━━ Data supplied

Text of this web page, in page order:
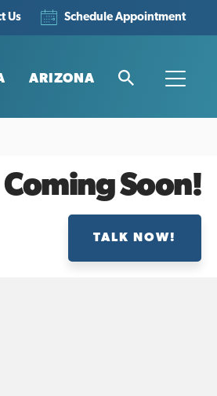
Us Schedule Appointment
ARIZONA
Search
Coming Soon!
TALK NOW!
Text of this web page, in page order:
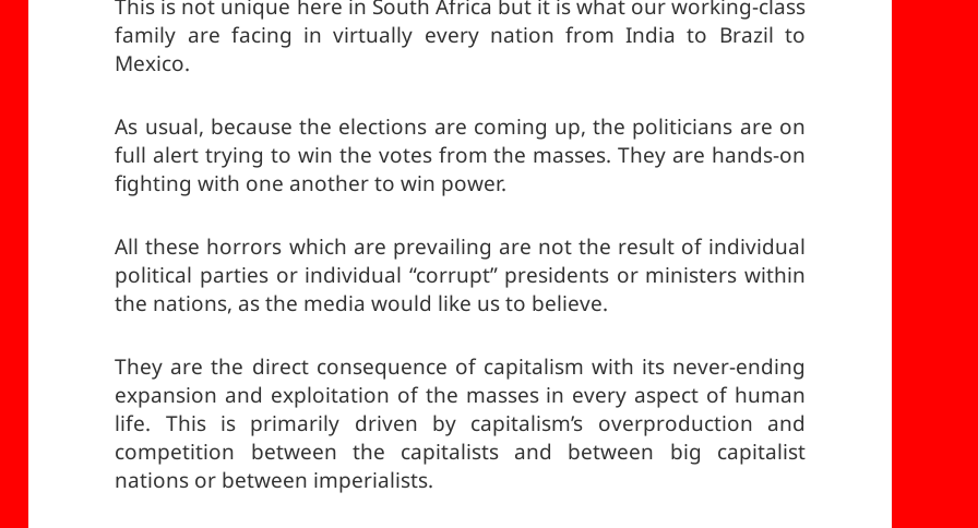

━━━━

> **What the exercise asks**
Since the copy must contain no pictures, return only the text of the records, exactly as it stands.

> **Answer space**
Text of this web page, in page order:
Us Schedule Appointment
ARIZONA
Search
Coming Soon!
TALK NOW!
Text of this web page, in page order:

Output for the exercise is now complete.